What you should do: Transcribe exactly the lines from the one containing "果。有这个困惑的原因是因为 'organ' 和" through the end of the entries, including both the first and the last, and nothing else.

Records for this exercise: Begin

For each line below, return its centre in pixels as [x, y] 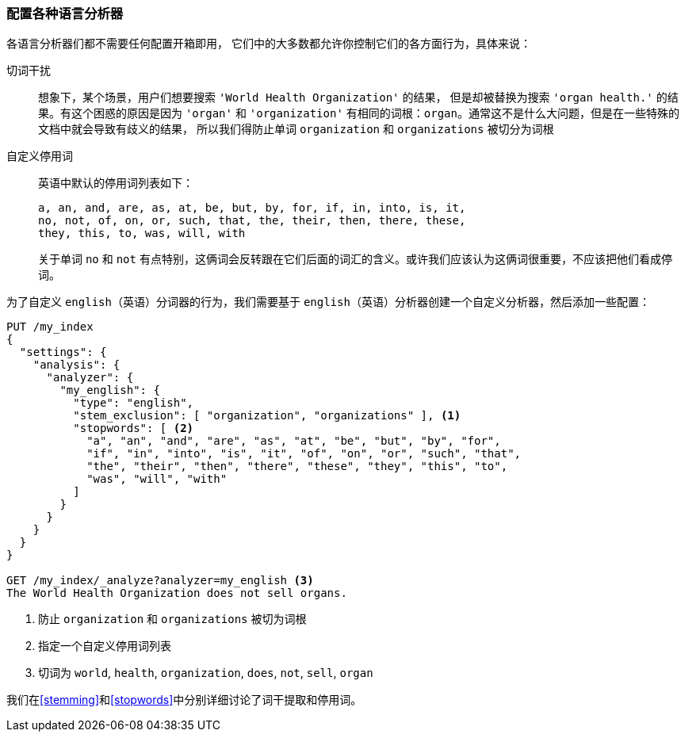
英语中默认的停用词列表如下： [116, 183]
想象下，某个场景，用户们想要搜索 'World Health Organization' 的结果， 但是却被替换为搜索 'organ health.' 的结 [358, 98]
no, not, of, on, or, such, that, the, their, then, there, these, [252, 221]
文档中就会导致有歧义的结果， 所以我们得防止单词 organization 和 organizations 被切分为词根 [296, 129]
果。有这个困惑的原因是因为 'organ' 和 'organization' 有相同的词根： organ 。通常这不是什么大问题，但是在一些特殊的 [359, 113]
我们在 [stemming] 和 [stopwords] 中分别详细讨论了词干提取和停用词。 [184, 700]
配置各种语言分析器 [65, 13]
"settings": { [63, 352]

Records for this exercise: End

Output for this task:
果。有这个困惑的原因是因为 'organ' 和 'organization' 有相同的词根： organ 。通常这不是什么大问题，但是在一些特殊的 [359, 113]
我们在 [stemming] 和 [stopwords] 中分别详细讨论了词干提取和停用词。 [184, 700]
配置各种语言分析器 [65, 13]
"settings": { [63, 352]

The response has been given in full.